I want you to know I’m here to love you. I don’t need anything from this conference. I’m not looking for an agent, a publisher, nothing. I’m just here for you, beloved.
That verbal hug summarizes how Liz Curtis Higgs began her series of talks at Mount Hermon.
What an incredible gift for us insecure writers. Away from our families, in a world some may find new and scary, possibly facing rejection…sweet Liz’s heartfelt words cozied around the room like a big ol’ cup of mom’s hot cocoa.
Ever since, I’ve been thinking about how, as a speaker, I want to exude love too. Then in my prayers, it hit me. My writing can also show love. I learned this early on, but haven’t thought about it for a while.
One of the first writing books I read had a chapter about author voice. His advice still resonates. He said to love my readers. Think about them as I write, about how I can help them, communicate with their hearts. And my voice will reflect that.

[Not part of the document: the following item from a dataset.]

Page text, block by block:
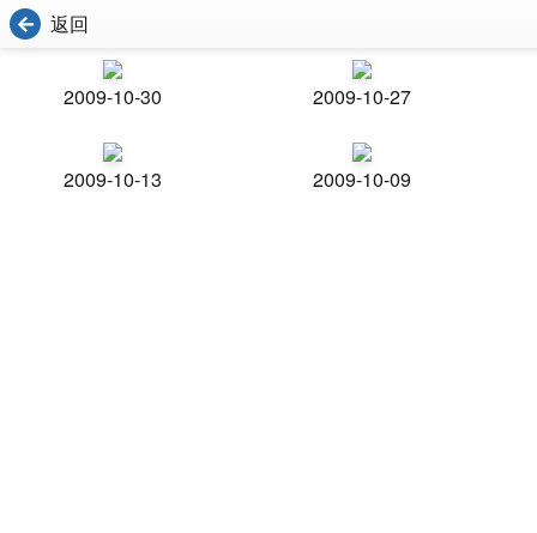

Yes. That’s right. Like Liz Curtis Higgs, I can come to the page thinking, I’m not here for me. I’m here for you, dear readers, to share my heart with you, to share Christ, to love you.
As a reader, I’ve felt loved by authors. Have you? When I was a young teen, CS Lewis. Later, Francine Rivers, Max Lucado, and others.
There are no three easy steps to making readers feel loved. It comes from, well, actually loving them. And that comes not of ourselves. As we revel in Christ’s love for us, His love will flow naturally onto others—including our readers. So that’s my prayer.
Lord, help me dwell so deeply in the sea of your love that it overflows mightily through my words onto my readers.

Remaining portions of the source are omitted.